TASK TO CARRY OUT: Output all entries verbatim, dropping pictures.

TASK INPUT:
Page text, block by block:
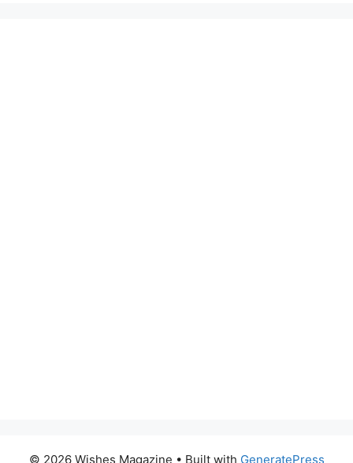
© 2026 Wishes Magazine • Built with GeneratePress
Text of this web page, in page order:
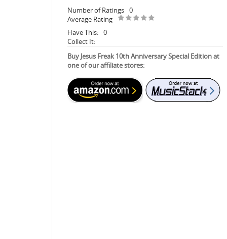
Number of Ratings 0
Average Rating
Have This: 0
Collect It:
Buy Jesus Freak 10th Anniversary Special Edition at
one of our affiliate stores:
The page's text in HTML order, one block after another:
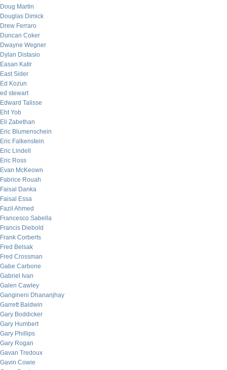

ANSWER SECTION:
Page text, block by block:
© 2026 Wishes Magazine • Built with GeneratePress
Text of this web page, in page order:
Number of Ratings 0
Average Rating
Have This: 0
Collect It:
Buy Jesus Freak 10th Anniversary Special Edition at
one of our affiliate stores:
The page's text in HTML order, one block after another:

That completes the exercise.